Нет, войдите в его ужасное положение: отразиться так пакостно в зеркалах, оттого что какое-то домино нанесло оскорбление его честному дому, оттого что, согласно офицерскому слову, он обязан теперь и жену не пускать к себе на порог. Нет, войдите в его ужасное положение: это все-таки был подпоручик Лихутин — он самый.

«Щелк-щелк-щелк», — выключатель защелкал в соседней уж комнате. Так же он прощелкал и в третьей.
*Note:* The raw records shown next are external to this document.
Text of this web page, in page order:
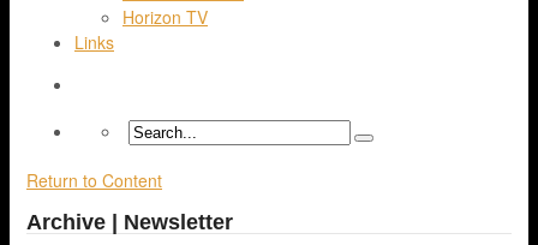
Horizon TV
Links
Return to Content
Archive | Newsletter
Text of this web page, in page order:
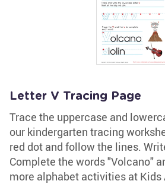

Этот звук встревожил и Маврушку; и когда она из кухни прошлепала в комнаты, то ее охватила так густо совершенная темнота.

И она проворчала:

— «Это что же такое?»

Но из тьмы раздался сухой, чуть сдержанный кашель:

— «Уходите отсюда…»

— «Как же так это, барин…»

Кто-то ей из угла просвистел повелительным, негодующим шепотом:

— «Уходите отсюда…»

— «Как же, барин: ведь, за барыней надо прибрать…»

— «Уходите вовсе из комнат».

. . . . . . . . . . . . . . . . . . . .

— «И потом, сами знаете, не стелёны постели…»
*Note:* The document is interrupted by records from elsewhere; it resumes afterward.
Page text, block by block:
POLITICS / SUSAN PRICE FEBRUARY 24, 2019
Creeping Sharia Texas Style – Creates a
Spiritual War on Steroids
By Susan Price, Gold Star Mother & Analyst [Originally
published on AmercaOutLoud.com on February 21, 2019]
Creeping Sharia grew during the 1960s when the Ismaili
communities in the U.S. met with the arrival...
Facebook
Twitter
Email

. . . . . . . . . . . . . . . . . . . .

— «Вон, вон, вон!..»

. . . . . . . . . . . . . . . . . . . .

И едва она вышла из комнаты в кухню, как к ней в кухню пожаловал барин:

— «Убирайтесь вовсе из дому…»

— «Да как же мне, барин…»

— «Убирайтесь, скорей убирайтесь…»

— «Да куда мне деваться?»

— «Куда знаете сами: чтоб ноги вашей…»

— «Барин!..»

— «Не было здесь до завтра…»

— «Да барин же!!..»

— «Вон, вон, вон…»

Шубу ей в руки, да — в дверь: заплакала Маврушка; испугалась как — ужасть: видно, барин-то — не того: ей бы к дворнику да в полицейский участок, а она-то сдуру — к подруге.

Ай, Маврушка…

. . . . . . . . . . . . . . . . . . . .

Как ужасна участь обыденного, совершенно нормального человека: его жизнь разрешается словарем понятливых слов, обиходом чрезвычайно ясных поступков; те поступки влекут его в даль безбережную, как суденышко, оснащенное и словами, и жестами, выразимыми — вполне; если же суденышко то невзначай налетит на подводную скалу житейской невнятности, то суденышко, налетев на скалу, разбивается, и мгновенно тонет простодушный пловец… Господа, при малейшем житейском толчке обыденные люди лишаются разумения; нет, безумцы не ведают стольких опасностей повреждения мозга: их мозги, верно, сотканы из легчайшего эфирного вещества. Для простодушного мозга непроницаемо вовсе то, что эти мозги проницают: простодушному мозгу остается разбиться; и он — разбивается.